▶ [What you are asked to do] Only the lines from the beginning of the entries through the one with "비동기 테스트(Promise): resolves/reject" should be written out, please, exactly and without any pictures.

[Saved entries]
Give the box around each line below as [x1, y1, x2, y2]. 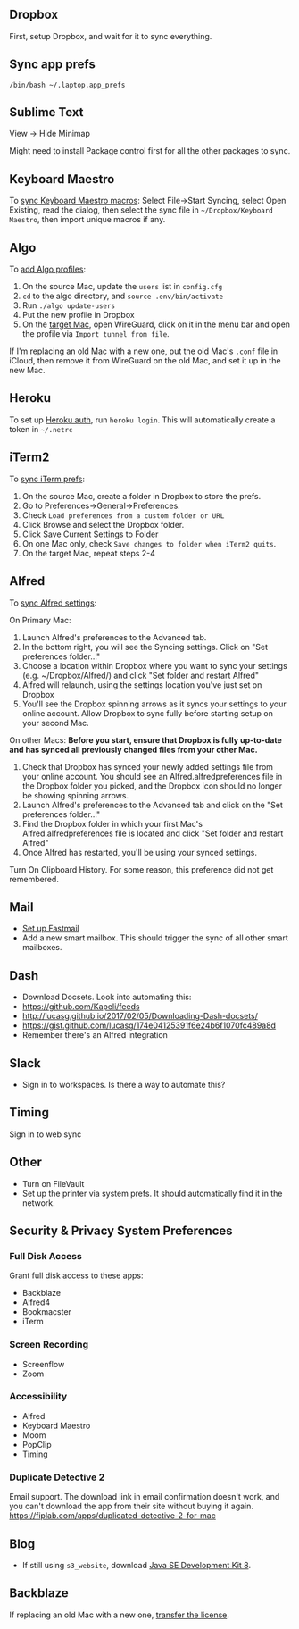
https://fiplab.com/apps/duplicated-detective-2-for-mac [9, 1510, 216, 1521]
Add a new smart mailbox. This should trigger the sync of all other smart [21, 932, 288, 943]
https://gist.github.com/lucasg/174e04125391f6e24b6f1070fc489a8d [21, 1020, 277, 1031]
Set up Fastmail [21, 923, 79, 934]
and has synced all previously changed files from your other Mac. [9, 744, 258, 755]
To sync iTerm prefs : [9, 473, 86, 484]
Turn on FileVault [21, 1178, 85, 1189]
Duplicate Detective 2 [9, 1471, 105, 1483]
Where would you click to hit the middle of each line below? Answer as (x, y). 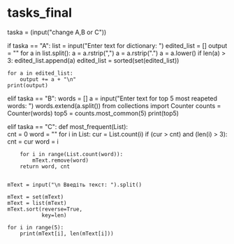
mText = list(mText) (37, 203)
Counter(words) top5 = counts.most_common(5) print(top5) (93, 113)
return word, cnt (45, 166)
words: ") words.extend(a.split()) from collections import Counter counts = (114, 105)
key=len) (54, 215)
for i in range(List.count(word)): (72, 154)
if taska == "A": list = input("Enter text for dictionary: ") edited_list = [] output (117, 45)
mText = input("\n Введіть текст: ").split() (74, 185)
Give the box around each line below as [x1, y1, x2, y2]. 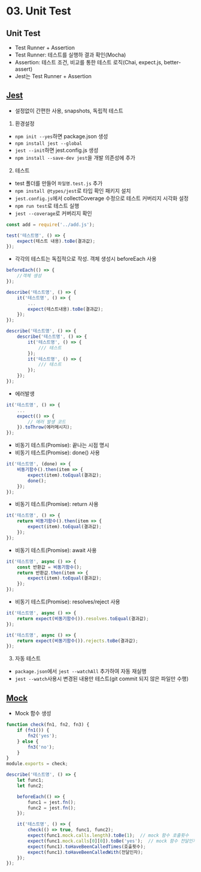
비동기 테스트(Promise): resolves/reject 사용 [14, 598, 121, 605]
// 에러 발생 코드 [28, 419, 66, 425]
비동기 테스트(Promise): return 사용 [14, 501, 99, 508]
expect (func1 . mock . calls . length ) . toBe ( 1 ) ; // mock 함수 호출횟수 [28, 832, 190, 838]
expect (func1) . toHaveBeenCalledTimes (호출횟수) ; [28, 843, 147, 850]
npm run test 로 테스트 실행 [14, 202, 80, 209]
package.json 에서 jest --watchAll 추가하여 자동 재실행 [14, 668, 147, 675]
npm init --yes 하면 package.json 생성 [14, 132, 108, 139]

▶ [Your solution]
Give the box around each line below as [x1, y1, x2, y2]. 
https://fiplab.com/apps/duplicated-detective-2-for-mac [9, 1510, 216, 1521]
Add a new smart mailbox. This should trigger the sync of all other smart [21, 932, 288, 943]
https://gist.github.com/lucasg/174e04125391f6e24b6f1070fc489a8d [21, 1020, 277, 1031]
Set up Fastmail [21, 923, 79, 934]
and has synced all previously changed files from your other Mac. [9, 744, 258, 755]
To sync iTerm prefs : [9, 473, 86, 484]
Turn on FileVault [21, 1178, 85, 1189]
Duplicate Detective 2 [9, 1471, 105, 1483]
Where would you click to hit the middle of each line below? Answer as (x, y). 
mText = list(mText) (37, 203)
Counter(words) top5 = counts.most_common(5) print(top5) (93, 113)
return word, cnt (45, 166)
words: ") words.extend(a.split()) from collections import Counter counts = (114, 105)
key=len) (54, 215)
for i in range(List.count(word)): (72, 154)
if taska == "A": list = input("Enter text for dictionary: ") edited_list = [] output (117, 45)
mText = input("\n Введіть текст: ").split() (74, 185)
Give the box around each line below as [x1, y1, x2, y2]. 
비동기 테스트(Promise): resolves/reject 사용 [14, 598, 121, 605]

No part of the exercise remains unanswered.